PROBLEM DETAILS: What is needed is an exact copy of every entry below, minus the images.
(PROVIDED MATERIAL Opens)
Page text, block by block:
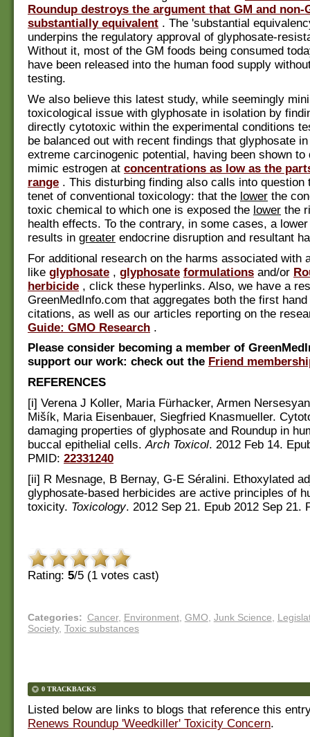
Roundup destroys the argument that GM and non-
substantially equivalent . The 'substantial
underpins the regulatory approval of glyphosate-
Without it, most of the GM foods being consumed
have been released into the human food supply
testing.
We also believe this latest study, while seemingly
toxicological issue with glyphosate in isolation by
directly cytotoxic within the experimental conditions
be balanced out with recent findings that glyphosate
extreme carcinogenic potential, having been shown to
mimic estrogen at concentrations as low as the
range . This disturbing finding also calls into question
tenet of conventional toxicology: that the lower the
toxic chemical to which one is exposed the lower the
health effects. To the contrary, in some cases, a
results in greater endocrine disruption and resultant
For additional research on the harms associated with
like glyphosate , glyphosate formulations and/or
herbicide , click these hyperlinks. Also, we have a
GreenMedInfo.com that aggregates both the first
citations, as well as our articles reporting on the
Guide: GMO Research .
Please consider becoming a member of
support our work: check out the Friend
REFERENCES
[i] Verena J Koller, Maria Fürhacker, Armen
Mišík, Maria Eisenbauer, Siegfried Knasmueller.
damaging properties of glyphosate and Roundup in
buccal epithelial cells.Arch Toxicol. 2012 Feb 14.
PMID: 22331240
[ii] R Mesnage, B Bernay, G-E Séralini. Ethoxylated
glyphosate-based herbicides are active principles of
toxicity. Toxicology. 2012 Sep 21. Epub 2012 Sep 21.
Rating: 5/5 (1 votes cast)
Categories: Cancer, Environment, GMO, Junk Science,
Society, Toxic substances
0 TRACKBACKS
Listed below are links to blogs that reference this
Renews Roundup 'Weedkiller' Toxicity Concern.
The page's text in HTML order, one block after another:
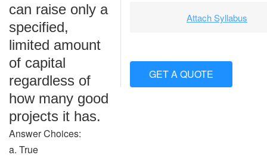
can raise only a
specified,
limited amount
of capital
regardless of
how many good
projects it has.
Answer Choices:
a. True
Attach Syllabus
GET A QUOTE
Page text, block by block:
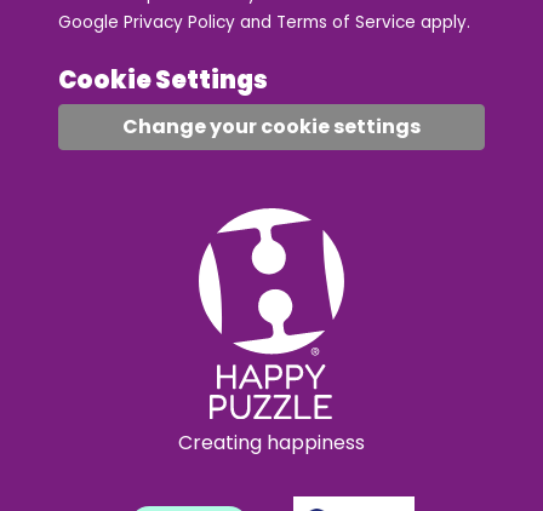
Google Privacy Policy and Terms of Service apply.
Cookie Settings
Change your cookie settings
Creating happiness
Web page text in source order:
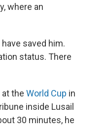
where an
saved him.
status. There
the World Cup in
inside Lusail
30 minutes, he
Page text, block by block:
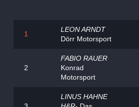
1
LEON ARNDT
Dörr Motorsport
2
FABIO RAUER
Konrad
Motorsport
LINUS HAHNE
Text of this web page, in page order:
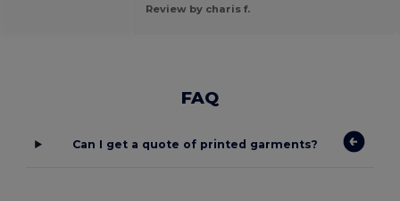
Review by charis f.
FAQ
Can I get a quote of printed garments?
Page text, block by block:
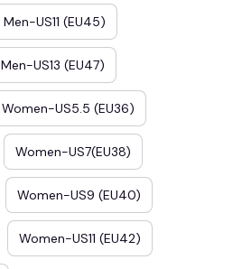
Men-US11 (EU45)
Men-US13 (EU47)
Women-US5.5 (EU36)
Women-US7(EU38)
Women-US9 (EU40)
Women-US11 (EU42)
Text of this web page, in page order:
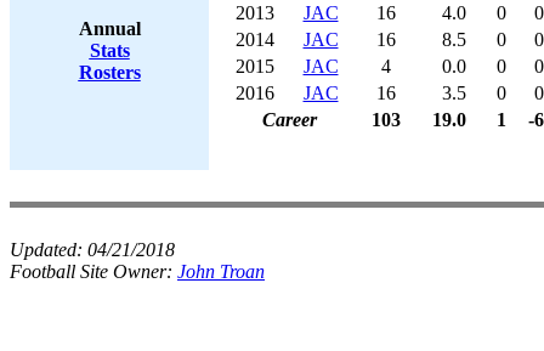
Annual
Stats
Rosters
2013
JAC 16 4.0 0
0
2014
JAC 16 8.5 0
0
2015
JAC 4 0.0 0
0
2016
JAC 16 3.5 0
0
Career
103 19.0 1 -6
Updated: 04/21/2018
Football Site Owner: John Troan
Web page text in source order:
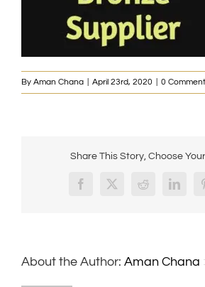
By Aman Chana April 23rd, 2020 0
Share This Story, Choose
Facebook
X Reddit
About the Author: Aman Chana
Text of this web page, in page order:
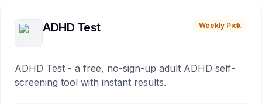
ADHD Test Weekly Pick
ADHD Test - a free, no-sign-up adult ADHD self-
screening tool with instant results.
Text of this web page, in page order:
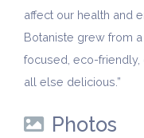
affect our health and
Botaniste grew from
focused, eco-friendly,
all else delicious.”
Photos
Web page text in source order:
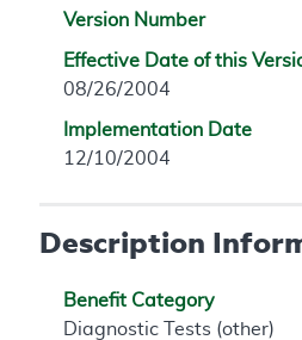
Version Number
Effective Date of this
08/26/2004
Implementation Date
12/10/2004
Description
Benefit Category
Diagnostic Tests (other)
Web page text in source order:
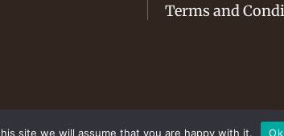
Terms and
site we will assume that you are happy with it. Ok
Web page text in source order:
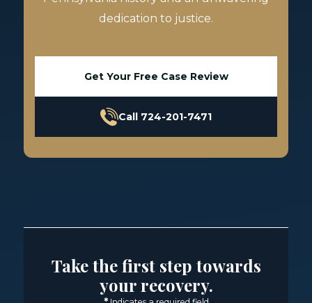
dedication to justice.
Get Your Free Case Review
Call 724-201-7471
Take the first step towards
your recovery.
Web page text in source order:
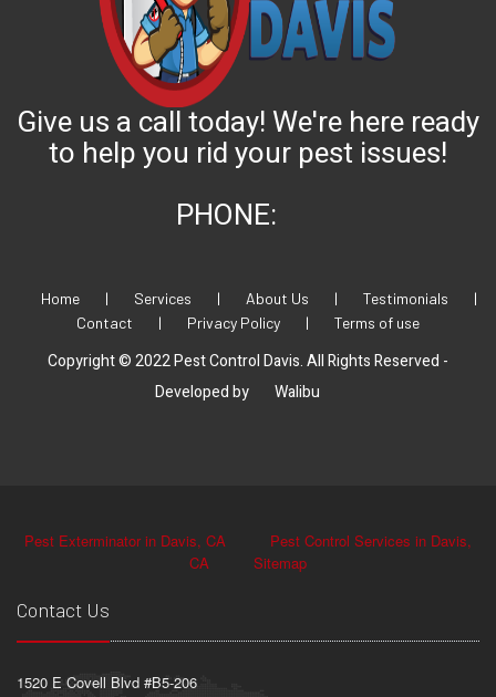
Give us a call today! We're here ready
to help you rid your pest issues!
PHONE:
Home | Services | About Us | Testimonials
|
Contact
| Privacy Policy | Terms of use
Copyright © 2022 Pest Control Davis. All Rights Reserved -
Developed by
Walibu
Pest Exterminator in Davis, CA
Pest Control Services in Davis,
CA
Sitemap
Contact Us
1520 E Covell Blvd #B5-206
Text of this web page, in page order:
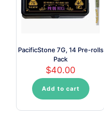
PacificStone 7G, 14 Pre-rolls
Pack
$40.00
Add to cart
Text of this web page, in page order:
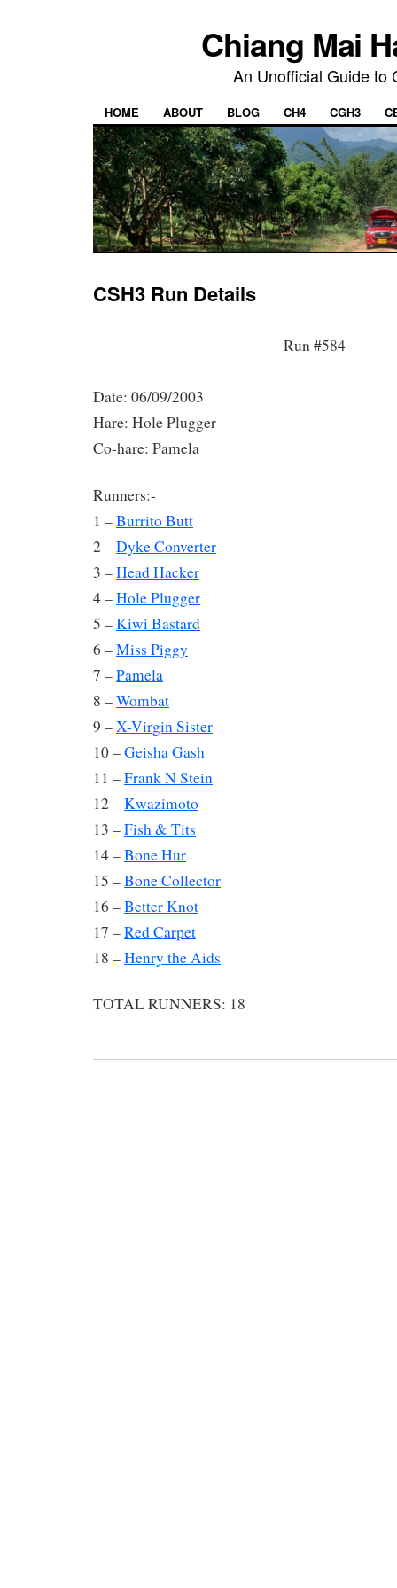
(PROVIDED MATERIAL Closes)
REPLY:
Page text, block by block:
Roundup destroys the argument that GM and non-
substantially equivalent . The 'substantial
underpins the regulatory approval of glyphosate-
Without it, most of the GM foods being consumed
have been released into the human food supply
testing.
We also believe this latest study, while seemingly
toxicological issue with glyphosate in isolation by
directly cytotoxic within the experimental conditions
be balanced out with recent findings that glyphosate
extreme carcinogenic potential, having been shown to
mimic estrogen at concentrations as low as the
range . This disturbing finding also calls into question
tenet of conventional toxicology: that the lower the
toxic chemical to which one is exposed the lower the
health effects. To the contrary, in some cases, a
results in greater endocrine disruption and resultant
For additional research on the harms associated with
like glyphosate , glyphosate formulations and/or
herbicide , click these hyperlinks. Also, we have a
GreenMedInfo.com that aggregates both the first
citations, as well as our articles reporting on the
Guide: GMO Research .
Please consider becoming a member of
support our work: check out the Friend
REFERENCES
[i] Verena J Koller, Maria Fürhacker, Armen
Mišík, Maria Eisenbauer, Siegfried Knasmueller.
damaging properties of glyphosate and Roundup in
buccal epithelial cells.Arch Toxicol. 2012 Feb 14.
PMID: 22331240
[ii] R Mesnage, B Bernay, G-E Séralini. Ethoxylated
glyphosate-based herbicides are active principles of
toxicity. Toxicology. 2012 Sep 21. Epub 2012 Sep 21.
Rating: 5/5 (1 votes cast)
Categories: Cancer, Environment, GMO, Junk Science,
Society, Toxic substances
0 TRACKBACKS
Listed below are links to blogs that reference this
Renews Roundup 'Weedkiller' Toxicity Concern.
The page's text in HTML order, one block after another:
can raise only a
specified,
limited amount
of capital
regardless of
how many good
projects it has.
Answer Choices:
a. True
Attach Syllabus
GET A QUOTE
Page text, block by block:
Google Privacy Policy and Terms of Service apply.
Cookie Settings
Change your cookie settings
Creating happiness
Web page text in source order:
where an
saved him.
status. There
the World Cup in
inside Lusail
30 minutes, he
Page text, block by block:
1
LEON ARNDT
Dörr Motorsport
2
FABIO RAUER
Konrad
Motorsport
LINUS HAHNE
Text of this web page, in page order:
Review by charis f.
FAQ
Can I get a quote of printed garments?
Page text, block by block:
Men-US11 (EU45)
Men-US13 (EU47)
Women-US5.5 (EU36)
Women-US7(EU38)
Women-US9 (EU40)
Women-US11 (EU42)
Text of this web page, in page order:
Annual
Stats
Rosters
2013
JAC 16 4.0 0
0
2014
JAC 16 8.5 0
0
2015
JAC 4 0.0 0
0
2016
JAC 16 3.5 0
0
Career
103 19.0 1 -6
Updated: 04/21/2018
Football Site Owner: John Troan
Web page text in source order:
By Aman Chana April 23rd, 2020 0
Share This Story, Choose
Facebook
X Reddit
About the Author: Aman Chana
Text of this web page, in page order:
ADHD Test Weekly Pick
ADHD Test - a free, no-sign-up adult ADHD self-
screening tool with instant results.
Text of this web page, in page order:
affect our health and
Botaniste grew from
focused, eco-friendly,
all else delicious.”
Photos
Web page text in source order:
Version Number
Effective Date of this
08/26/2004
Implementation Date
12/10/2004
Description
Benefit Category
Diagnostic Tests (other)
Web page text in source order:
Terms and
site we will assume that you are happy with it. Ok
Web page text in source order:
dedication to justice.
Get Your Free Case Review
Call 724-201-7471
Take the first step towards
your recovery.
Web page text in source order:
Give us a call today! We're here ready
to help you rid your pest issues!
PHONE:
Home | Services | About Us | Testimonials
|
Contact
| Privacy Policy | Terms of use
Copyright © 2022 Pest Control Davis. All Rights Reserved -
Developed by
Walibu
Pest Exterminator in Davis, CA
Pest Control Services in Davis,
CA
Sitemap
Contact Us
1520 E Covell Blvd #B5-206
Text of this web page, in page order:
PacificStone 7G, 14 Pre-rolls
Pack
$40.00
Add to cart
Text of this web page, in page order:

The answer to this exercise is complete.